Log-ratio distribution
+++++++++++++++++++++++++
Log-scaled ChIP/Input enrichment can be visualized by supplying ``--showratio 2``::
$ dir=parse2wigdir+
$ ars=../data/S_cerevisiae/ARS-oriDB_scer.txt
$ drompa+ PC_ENRICH \
-i $dir/YST1019_Gal_60min.100.bw,$dir/YST1019_Gal_0min.100.bw,YST1019_Gal,,,200 \
-i $dir/YST1019_Raf_60min.100.bw,$dir/YST1019_Raf_0min.100.bw,YST1019_Raf,,,200 \
-i $dir/YST1053_Gal_60min.100.bw,$dir/YST1053_Gal_0min.100.bw,YST1053_Gal,,,200 \
-o drompa-yeast-log2ratio \
--gt $gt --ars $ars \
--showratio 2 --scale_ratio 2 \
--ls 200 --sm 10 --bn 4 --lpp 3 \
--chr I
where ``--chr I`` is supplied to generate the PDF file for chrI only. ``--bn 4`` is supplied to increase the number of y-axis memories.

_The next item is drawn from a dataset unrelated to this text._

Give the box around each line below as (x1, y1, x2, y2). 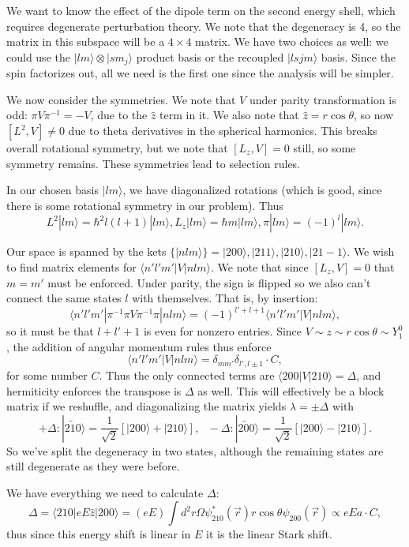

.. figure:: img/drompa-yeast-log2ratio.jpg
:width: 600px
:align: center
:alt: Alternate
Visualization of log-scaled enrichment.
In this mode, ``--scale_ratio`` indicates the base of the logarithm. To use log10, specify ``--scale_ratio 10``::
$ dir=parse2wigdir+
$ ars=../data/S_cerevisiae/ARS-oriDB_scer.txt
$ drompa+ PC_ENRICH \
-i $dir/YST1019_Gal_60min.100.bw,$dir/YST1019_Gal_0min.100.bw,YST1019_Gal,,,200 \
-i $dir/YST1019_Raf_60min.100.bw,$dir/YST1019_Raf_0min.100.bw,YST1019_Raf,,,200 \
-i $dir/YST1053_Gal_60min.100.bw,$dir/YST1053_Gal_0min.100.bw,YST1053_Gal,,,200 \
-o drompa-yeast-log10ratio \
--gt $gt --ars $ars \
--showratio 2 --scale_ratio 10 \
--ls 200 --sm 10 --bn 4 --lpp 3 \
--chr I
.. figure:: img/drompa-yeast-log10ratio.jpg
:width: 600px
:align: center
:alt: Alternate
Visualization of log-scaled enrichment for log10.
Use the ``--callpeak`` option to change colors between >1 and <1::
$ dir=parse2wigdir+
$ ars=../data/S_cerevisiae/ARS-oriDB_scer.txt
$ drompa+ PC_ENRICH \
-i $dir/YST1019_Gal_60min.100.bw,$dir/YST1019_Gal_0min.100.bw,YST1019_Gal,,,200 \
-i $dir/YST1019_Raf_60min.100.bw,$dir/YST1019_Raf_0min.100.bw,YST1019_Raf,,,200 \
-i $dir/YST1053_Gal_60min.100.bw,$dir/YST1053_Gal_0min.100.bw,YST1053_Gal,,,200 \
-o drompa-yeast-log2ratio2 \
--gt $gt --ars $ars \
--showratio 2 --scale_ratio 2 \
--ls 200 --sm 10 --bn 4 --lpp 3 \
--callpeak \
--chr I
.. figure:: img/drompa-yeast-log2ratio2.jpg
:width: 600px
:align: center
:alt: Alternate
Visualization of log-scaled enrichment using the ``--callpeak`` option.